With a fish-in cycle you want to build up those colonies slowly...so if you are doing a lot of water changes now...you might slowly back off of them...or let the ammonia peak at 1 or 2ppm for a couple of days. It takes about twice as long for the nitrite to peak and drop to 0 as it takes the ammonia to peak and drop to 0...without those peaks there's not really a good way to follow the cycle and I believe that you're extending the cycle indefinitely if you are doing too many water changes.

I can back this up is because fish-in cycling is the "slow" version of fishless cycling...and when you do a fishless cycle you can literally chart the results and see whats happening and how long it takes to get those colonies cultured. WHY does it only take 2 weeks to fishless cycle a tank whereas it takes months to do a cycle fish-in? Because of the water changes and the lower amounts of ammonia being put in the tank.

As for the Compatibility issue: Matthew...you have to find out sooner or later that EVERYONE in this hobby has their own version of what works and what doesn't.
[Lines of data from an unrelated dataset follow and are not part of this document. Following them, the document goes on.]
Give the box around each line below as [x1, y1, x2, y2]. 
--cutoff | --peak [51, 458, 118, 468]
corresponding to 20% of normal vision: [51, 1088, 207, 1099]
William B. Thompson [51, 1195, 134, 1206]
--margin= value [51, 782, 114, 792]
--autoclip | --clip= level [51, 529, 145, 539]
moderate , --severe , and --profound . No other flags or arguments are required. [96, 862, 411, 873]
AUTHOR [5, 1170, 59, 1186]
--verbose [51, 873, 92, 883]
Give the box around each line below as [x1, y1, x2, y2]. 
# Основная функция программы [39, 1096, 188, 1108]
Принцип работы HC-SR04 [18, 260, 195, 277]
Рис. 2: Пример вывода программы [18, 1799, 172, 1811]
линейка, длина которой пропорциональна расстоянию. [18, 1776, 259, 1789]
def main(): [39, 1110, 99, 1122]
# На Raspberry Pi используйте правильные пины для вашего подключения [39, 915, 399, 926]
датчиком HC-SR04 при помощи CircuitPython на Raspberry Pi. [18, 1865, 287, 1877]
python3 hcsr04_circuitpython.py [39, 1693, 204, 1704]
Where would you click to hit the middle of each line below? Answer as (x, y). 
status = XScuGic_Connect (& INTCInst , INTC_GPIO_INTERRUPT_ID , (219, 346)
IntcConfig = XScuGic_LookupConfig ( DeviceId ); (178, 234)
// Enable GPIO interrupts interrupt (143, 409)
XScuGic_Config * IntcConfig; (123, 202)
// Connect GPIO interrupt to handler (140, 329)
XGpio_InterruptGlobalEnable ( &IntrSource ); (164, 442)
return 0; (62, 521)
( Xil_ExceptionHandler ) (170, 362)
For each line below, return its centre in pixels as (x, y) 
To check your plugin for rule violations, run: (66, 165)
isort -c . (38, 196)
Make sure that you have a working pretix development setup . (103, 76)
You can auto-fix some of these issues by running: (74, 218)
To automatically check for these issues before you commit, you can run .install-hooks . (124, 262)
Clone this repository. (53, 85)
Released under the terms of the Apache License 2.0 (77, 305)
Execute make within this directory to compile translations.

SOME things are black and white (alligator gars should not be kept with guppies in a 10G tank)...whereas other things are hit and miss (Angelfish being kept with neon tetras). I think your black neon/neon tetra questions are in that second group. They would do best together if you had a large tank with plenty of room for each fish to hide and then a large enough group of each of them that they'll leave each other alone. However, I dont think there is any danger that the Black neons will eat the neons...or that they'll actually cause any physical harm. Some people might say they dont think you should put them together in a small tank. Some people might just want to point out that even though black neons are called neons...they're very different and they wont "school" together.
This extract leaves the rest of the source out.